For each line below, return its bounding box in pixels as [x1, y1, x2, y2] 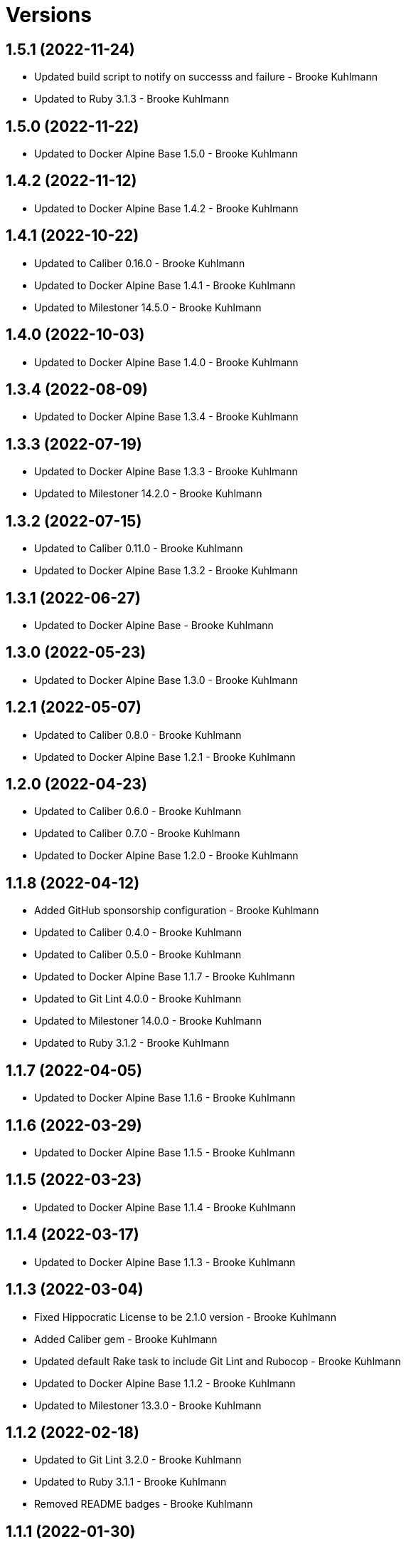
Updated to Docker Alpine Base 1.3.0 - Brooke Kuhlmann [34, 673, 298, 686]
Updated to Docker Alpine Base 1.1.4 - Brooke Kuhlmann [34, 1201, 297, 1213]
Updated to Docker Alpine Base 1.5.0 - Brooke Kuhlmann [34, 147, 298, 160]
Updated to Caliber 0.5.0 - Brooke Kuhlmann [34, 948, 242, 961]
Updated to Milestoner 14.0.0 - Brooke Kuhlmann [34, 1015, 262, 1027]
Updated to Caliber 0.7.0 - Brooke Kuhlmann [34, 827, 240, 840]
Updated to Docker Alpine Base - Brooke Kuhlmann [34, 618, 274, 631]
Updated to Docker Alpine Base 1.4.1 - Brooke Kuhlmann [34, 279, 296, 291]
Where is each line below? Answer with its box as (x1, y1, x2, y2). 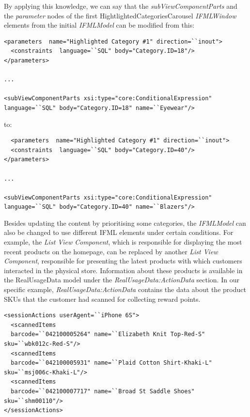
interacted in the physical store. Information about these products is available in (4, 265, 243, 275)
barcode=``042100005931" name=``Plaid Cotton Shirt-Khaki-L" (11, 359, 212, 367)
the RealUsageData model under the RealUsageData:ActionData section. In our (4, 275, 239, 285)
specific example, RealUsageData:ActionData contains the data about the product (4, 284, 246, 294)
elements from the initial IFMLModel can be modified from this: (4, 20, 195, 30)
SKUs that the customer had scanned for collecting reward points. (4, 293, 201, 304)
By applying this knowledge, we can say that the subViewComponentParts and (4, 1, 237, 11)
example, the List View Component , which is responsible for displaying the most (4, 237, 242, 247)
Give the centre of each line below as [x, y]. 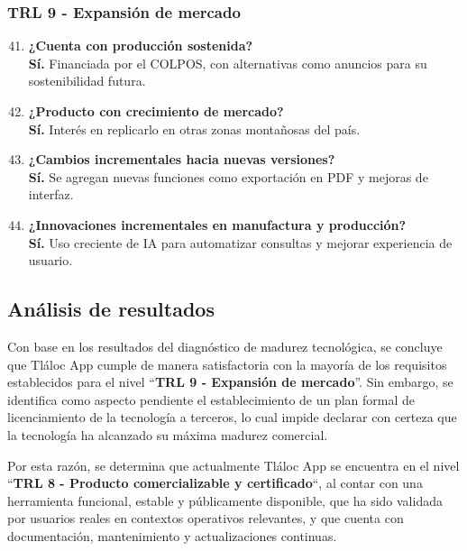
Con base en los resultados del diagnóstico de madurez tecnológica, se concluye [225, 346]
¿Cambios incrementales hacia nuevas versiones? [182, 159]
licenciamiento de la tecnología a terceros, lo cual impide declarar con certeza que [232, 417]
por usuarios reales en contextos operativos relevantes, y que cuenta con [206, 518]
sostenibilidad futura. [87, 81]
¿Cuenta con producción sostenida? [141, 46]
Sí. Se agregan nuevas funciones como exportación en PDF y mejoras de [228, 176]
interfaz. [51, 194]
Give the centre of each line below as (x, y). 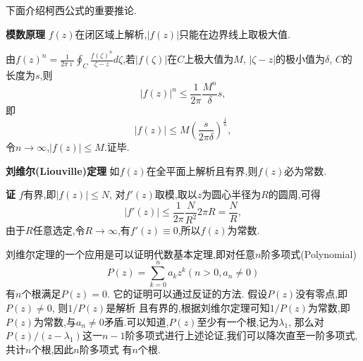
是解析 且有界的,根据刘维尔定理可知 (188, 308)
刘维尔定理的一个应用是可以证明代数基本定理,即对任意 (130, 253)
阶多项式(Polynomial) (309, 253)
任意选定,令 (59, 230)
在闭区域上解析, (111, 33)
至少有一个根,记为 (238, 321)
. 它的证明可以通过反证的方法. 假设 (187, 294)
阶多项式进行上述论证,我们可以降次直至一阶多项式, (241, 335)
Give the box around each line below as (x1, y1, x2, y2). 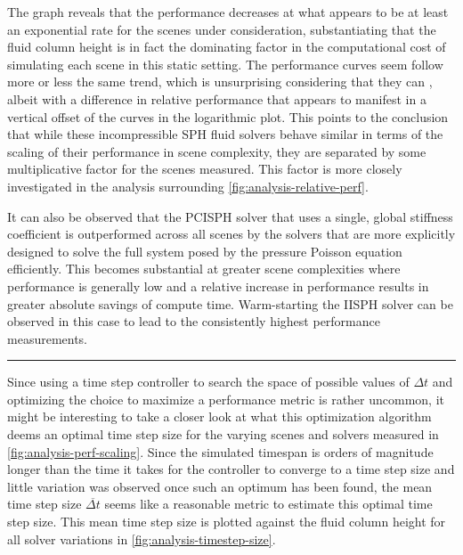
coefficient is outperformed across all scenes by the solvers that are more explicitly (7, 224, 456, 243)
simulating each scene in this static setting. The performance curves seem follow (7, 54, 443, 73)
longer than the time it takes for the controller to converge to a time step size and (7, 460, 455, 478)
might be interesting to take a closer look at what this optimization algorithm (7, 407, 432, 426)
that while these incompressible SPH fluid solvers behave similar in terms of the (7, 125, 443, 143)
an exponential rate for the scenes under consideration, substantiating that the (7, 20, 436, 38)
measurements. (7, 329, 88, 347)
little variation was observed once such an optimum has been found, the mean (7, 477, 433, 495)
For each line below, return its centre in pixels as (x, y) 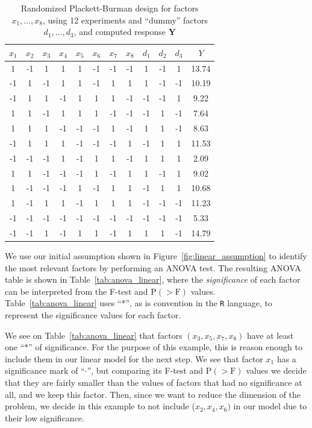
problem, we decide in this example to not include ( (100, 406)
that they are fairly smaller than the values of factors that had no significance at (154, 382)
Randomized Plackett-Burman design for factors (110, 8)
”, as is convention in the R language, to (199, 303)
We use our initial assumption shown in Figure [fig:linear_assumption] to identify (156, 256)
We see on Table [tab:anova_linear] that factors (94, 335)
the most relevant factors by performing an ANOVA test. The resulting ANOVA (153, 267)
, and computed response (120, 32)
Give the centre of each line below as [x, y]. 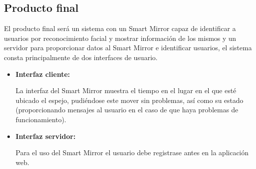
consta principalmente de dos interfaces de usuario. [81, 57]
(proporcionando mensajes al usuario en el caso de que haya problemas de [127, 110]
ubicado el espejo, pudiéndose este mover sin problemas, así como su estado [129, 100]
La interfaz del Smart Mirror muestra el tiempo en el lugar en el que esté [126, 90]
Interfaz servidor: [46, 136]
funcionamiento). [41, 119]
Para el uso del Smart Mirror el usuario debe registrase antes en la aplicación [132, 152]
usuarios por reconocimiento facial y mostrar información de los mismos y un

**TASK DIRECTIONS**
In the records above, find the line that contains "阶多项式进行上述论证,我们可以降次直至一阶多项式, (241, 335)" and retype it and all lines after it exactly, leaving out any pictures.

**ANSWER FOR THE TASK**
阶多项式进行上述论证,我们可以降次直至一阶多项式, (241, 335)
Give the box around each line below as (x1, y1, x2, y2). 
coefficient is outperformed across all scenes by the solvers that are more explicitly (7, 224, 456, 243)
simulating each scene in this static setting. The performance curves seem follow (7, 54, 443, 73)
longer than the time it takes for the controller to converge to a time step size and (7, 460, 455, 478)
might be interesting to take a closer look at what this optimization algorithm (7, 407, 432, 426)
that while these incompressible SPH fluid solvers behave similar in terms of the (7, 125, 443, 143)
an exponential rate for the scenes under consideration, substantiating that the (7, 20, 436, 38)
measurements. (7, 329, 88, 347)
little variation was observed once such an optimum has been found, the mean (7, 477, 433, 495)
For each line below, return its centre in pixels as (x, y) 
problem, we decide in this example to not include ( (100, 406)
that they are fairly smaller than the values of factors that had no significance at (154, 382)
Randomized Plackett-Burman design for factors (110, 8)
”, as is convention in the R language, to (199, 303)
We use our initial assumption shown in Figure [fig:linear_assumption] to identify (156, 256)
We see on Table [tab:anova_linear] that factors (94, 335)
the most relevant factors by performing an ANOVA test. The resulting ANOVA (153, 267)
, and computed response (120, 32)
Give the centre of each line below as [x, y]. 
consta principalmente de dos interfaces de usuario. [81, 57]
(proporcionando mensajes al usuario en el caso de que haya problemas de [127, 110]
ubicado el espejo, pudiéndose este mover sin problemas, así como su estado [129, 100]
La interfaz del Smart Mirror muestra el tiempo en el lugar en el que esté [126, 90]
Interfaz servidor: [46, 136]
funcionamiento). [41, 119]
Para el uso del Smart Mirror el usuario debe registrase antes en la aplicación [132, 152]
usuarios por reconocimiento facial y mostrar información de los mismos y un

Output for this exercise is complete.